(Source data)
_ _ _ _ _ _ _

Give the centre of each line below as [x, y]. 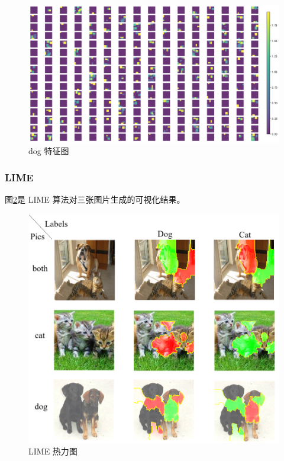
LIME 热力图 [53, 451]
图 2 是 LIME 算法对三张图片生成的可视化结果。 [95, 199]
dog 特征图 [49, 151]
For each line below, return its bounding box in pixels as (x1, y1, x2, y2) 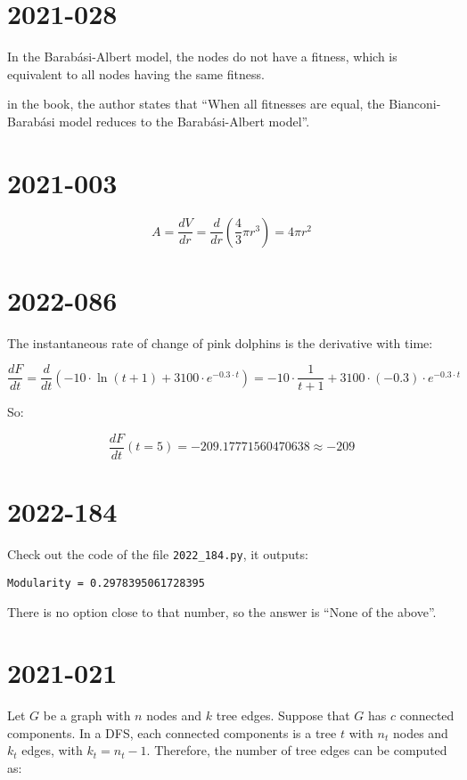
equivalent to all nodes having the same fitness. (7, 64, 265, 83)
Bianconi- (389, 94, 441, 113)
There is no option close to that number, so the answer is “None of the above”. (7, 602, 437, 621)
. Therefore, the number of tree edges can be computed (146, 741, 447, 760)
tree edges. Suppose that (216, 706, 350, 725)
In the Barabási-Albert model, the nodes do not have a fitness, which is (7, 47, 397, 66)
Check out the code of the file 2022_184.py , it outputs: (7, 545, 308, 564)
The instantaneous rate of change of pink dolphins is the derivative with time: (7, 333, 433, 352)
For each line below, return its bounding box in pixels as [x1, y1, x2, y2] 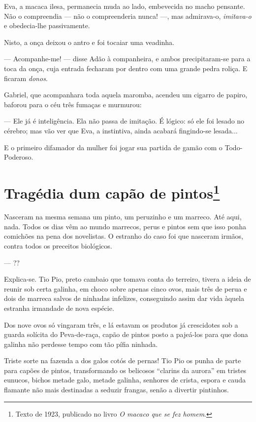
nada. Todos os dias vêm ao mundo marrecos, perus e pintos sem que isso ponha [4, 221, 246, 231]
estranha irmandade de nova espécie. [4, 302, 114, 313]
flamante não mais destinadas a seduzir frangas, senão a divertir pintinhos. [4, 384, 229, 395]
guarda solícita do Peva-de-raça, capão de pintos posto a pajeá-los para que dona [4, 329, 248, 339]
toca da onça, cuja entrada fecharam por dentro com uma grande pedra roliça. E [4, 63, 248, 73]
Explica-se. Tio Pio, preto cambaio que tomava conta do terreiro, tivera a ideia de [4, 274, 251, 284]
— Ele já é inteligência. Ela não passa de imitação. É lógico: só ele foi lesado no [4, 116, 245, 126]
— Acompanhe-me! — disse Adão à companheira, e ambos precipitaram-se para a [4, 53, 251, 64]
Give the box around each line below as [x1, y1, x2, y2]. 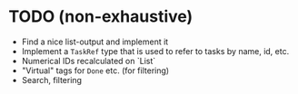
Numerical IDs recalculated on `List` [21, 55, 156, 66]
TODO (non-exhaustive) [8, 6, 194, 27]
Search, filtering [21, 74, 83, 85]
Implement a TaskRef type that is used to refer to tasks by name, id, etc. [21, 45, 290, 56]
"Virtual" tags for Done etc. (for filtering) [21, 65, 170, 76]
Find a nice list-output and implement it [21, 36, 169, 47]
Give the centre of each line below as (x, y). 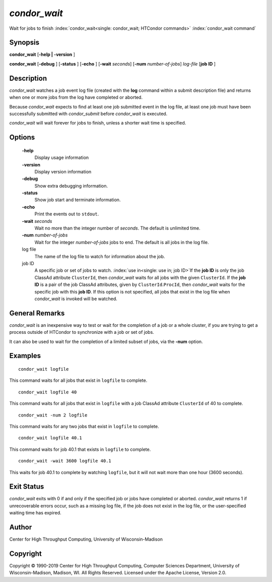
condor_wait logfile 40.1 (50, 438)
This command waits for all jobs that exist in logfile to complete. (78, 380)
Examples (25, 356)
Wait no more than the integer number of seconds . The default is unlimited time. (118, 228)
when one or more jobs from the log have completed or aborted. (76, 97)
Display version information (63, 171)
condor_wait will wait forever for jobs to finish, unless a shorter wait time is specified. (98, 123)
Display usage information (62, 158)
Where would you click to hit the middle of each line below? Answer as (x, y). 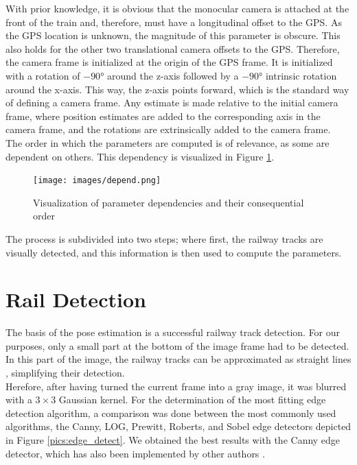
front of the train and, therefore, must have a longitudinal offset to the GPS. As (174, 22)
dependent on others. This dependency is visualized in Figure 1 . (140, 156)
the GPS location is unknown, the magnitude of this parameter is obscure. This (173, 35)
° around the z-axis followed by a (170, 75)
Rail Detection (76, 299)
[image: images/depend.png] (97, 181)
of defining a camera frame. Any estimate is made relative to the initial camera (172, 103)
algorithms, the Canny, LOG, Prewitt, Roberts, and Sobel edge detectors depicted (178, 426)
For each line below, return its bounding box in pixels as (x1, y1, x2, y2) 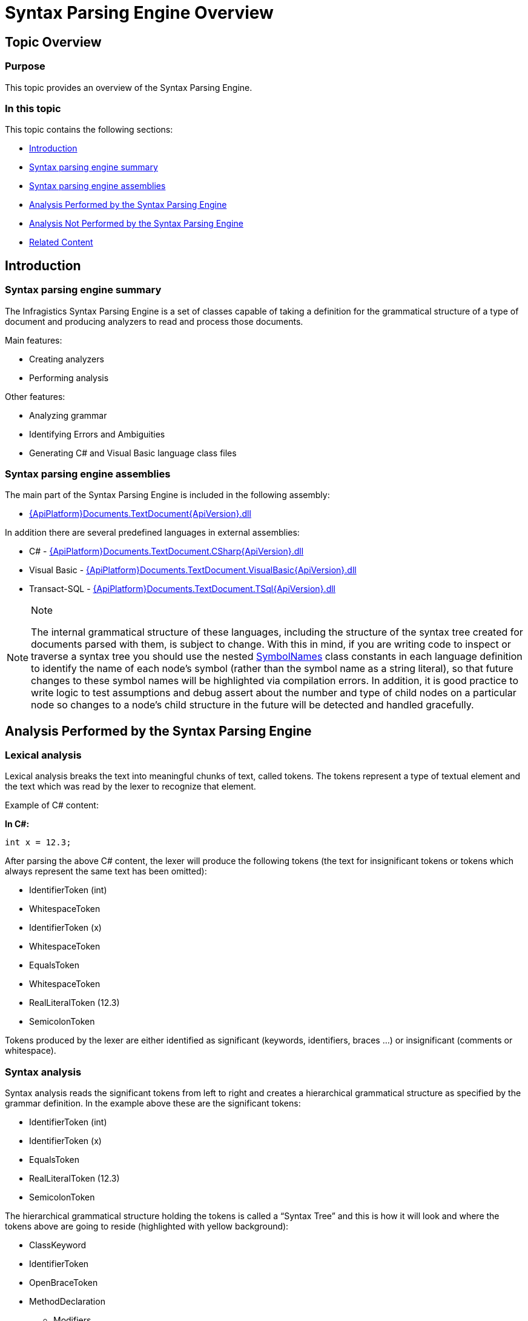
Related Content (29, 237, 93, 248)
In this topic (5, 102, 61, 115)
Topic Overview (5, 34, 102, 50)
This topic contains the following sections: (5, 124, 173, 135)
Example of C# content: (5, 800, 99, 811)
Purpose (5, 60, 45, 73)
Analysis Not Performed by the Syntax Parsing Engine (29, 218, 243, 229)
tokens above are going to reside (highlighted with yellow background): (5, 1221, 289, 1232)
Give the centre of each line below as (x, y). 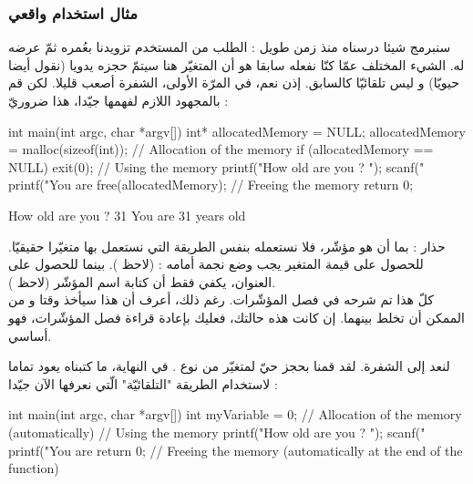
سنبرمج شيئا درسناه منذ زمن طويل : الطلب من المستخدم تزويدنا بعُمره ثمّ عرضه (230, 47)
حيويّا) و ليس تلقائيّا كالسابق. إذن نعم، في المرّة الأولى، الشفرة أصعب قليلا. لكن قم (234, 82)
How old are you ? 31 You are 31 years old (127, 215)
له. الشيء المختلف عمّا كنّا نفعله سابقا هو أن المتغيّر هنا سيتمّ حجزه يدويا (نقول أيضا (236, 64)
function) (34, 468)
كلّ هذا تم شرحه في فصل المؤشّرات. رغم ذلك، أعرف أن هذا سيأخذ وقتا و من (221, 299)
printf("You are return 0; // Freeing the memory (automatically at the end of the (236, 450)
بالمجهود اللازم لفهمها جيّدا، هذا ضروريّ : (118, 100)
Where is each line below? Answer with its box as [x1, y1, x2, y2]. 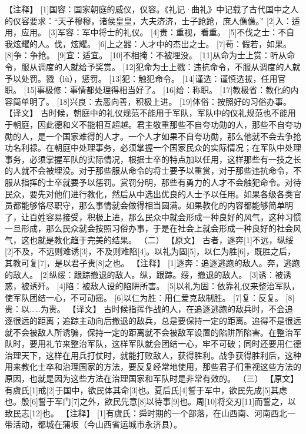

_ _ _ _ _ _ _

#### [Exercise requirements]
Leave out the pictures, and give all the records again exactly.

#### [Answer space]
Give the centre of each line below as [x, y]. 
LIME 热力图 [53, 451]
图 2 是 LIME 算法对三张图片生成的可视化结果。 [95, 199]
dog 特征图 [49, 151]
For each line below, return its bounding box in pixels as (x1, y1, x2, y2) 
equivalent to all nodes having the same fitness. (7, 64, 265, 83)
Bianconi- (389, 94, 441, 113)
There is no option close to that number, so the answer is “None of the above”. (7, 602, 437, 621)
. Therefore, the number of tree edges can be computed (146, 741, 447, 760)
tree edges. Suppose that (216, 706, 350, 725)
In the Barabási-Albert model, the nodes do not have a fitness, which is (7, 47, 397, 66)
Check out the code of the file 2022_184.py , it outputs: (7, 545, 308, 564)
The instantaneous rate of change of pink dolphins is the derivative with time: (7, 333, 433, 352)
For each line below, return its bounding box in pixels as [x1, y1, x2, y2] 
nada. Todos os dias vêm ao mundo marrecos, perus e pintos sem que isso ponha [4, 221, 246, 231]
estranha irmandade de nova espécie. [4, 302, 114, 313]
flamante não mais destinadas a seduzir frangas, senão a divertir pintinhos. [4, 384, 229, 395]
guarda solícita do Peva-de-raça, capão de pintos posto a pajeá-los para que dona [4, 329, 248, 339]
toca da onça, cuja entrada fecharam por dentro com uma grande pedra roliça. E [4, 63, 248, 73]
Explica-se. Tio Pio, preto cambaio que tomava conta do terreiro, tivera a ideia de [4, 274, 251, 284]
— Ele já é inteligência. Ela não passa de imitação. É lógico: só ele foi lesado no [4, 116, 245, 126]
— Acompanhe-me! — disse Adão à companheira, e ambos precipitaram-se para a [4, 53, 251, 64]
Give the box around each line below as [x1, y1, x2, y2]. 
Numerical IDs recalculated on `List` [21, 55, 156, 66]
TODO (non-exhaustive) [8, 6, 194, 27]
Search, filtering [21, 74, 83, 85]
Implement a TaskRef type that is used to refer to tasks by name, id, etc. [21, 45, 290, 56]
"Virtual" tags for Done etc. (for filtering) [21, 65, 170, 76]
Find a nice list-output and implement it [21, 36, 169, 47]
Give the centre of each line below as (x, y). 
condor_wait logfile 40.1 (50, 438)
This command waits for all jobs that exist in logfile to complete. (78, 380)
Examples (25, 356)
Wait no more than the integer number of seconds . The default is unlimited time. (118, 228)
when one or more jobs from the log have completed or aborted. (76, 97)
Display version information (63, 171)
condor_wait will wait forever for jobs to finish, unless a shorter wait time is specified. (98, 123)
Display usage information (62, 158)
Where would you click to hit the middle of each line below? Answer as (x, y). 
front of the train and, therefore, must have a longitudinal offset to the GPS. As (174, 22)
dependent on others. This dependency is visualized in Figure 1 . (140, 156)
the GPS location is unknown, the magnitude of this parameter is obscure. This (173, 35)
° around the z-axis followed by a (170, 75)
Rail Detection (76, 299)
[image: images/depend.png] (97, 181)
of defining a camera frame. Any estimate is made relative to the initial camera (172, 103)
algorithms, the Canny, LOG, Prewitt, Roberts, and Sobel edge detectors depicted (178, 426)
For each line below, return its bounding box in pixels as (x1, y1, x2, y2) 
Related Content (29, 237, 93, 248)
In this topic (5, 102, 61, 115)
Topic Overview (5, 34, 102, 50)
This topic contains the following sections: (5, 124, 173, 135)
Example of C# content: (5, 800, 99, 811)
Purpose (5, 60, 45, 73)
Analysis Not Performed by the Syntax Parsing Engine (29, 218, 243, 229)
tokens above are going to reside (highlighted with yellow background): (5, 1221, 289, 1232)
Give the centre of each line below as (x, y). 
سنبرمج شيئا درسناه منذ زمن طويل : الطلب من المستخدم تزويدنا بعُمره ثمّ عرضه (230, 47)
حيويّا) و ليس تلقائيّا كالسابق. إذن نعم، في المرّة الأولى، الشفرة أصعب قليلا. لكن قم (234, 82)
How old are you ? 31 You are 31 years old (127, 215)
له. الشيء المختلف عمّا كنّا نفعله سابقا هو أن المتغيّر هنا سيتمّ حجزه يدويا (نقول أيضا (236, 64)
function) (34, 468)
كلّ هذا تم شرحه في فصل المؤشّرات. رغم ذلك، أعرف أن هذا سيأخذ وقتا و من (221, 299)
printf("You are return 0; // Freeing the memory (automatically at the end of the (236, 450)
بالمجهود اللازم لفهمها جيّدا، هذا ضروريّ : (118, 100)
Where is each line below? Answer with its box as [x1, y1, x2, y2]. 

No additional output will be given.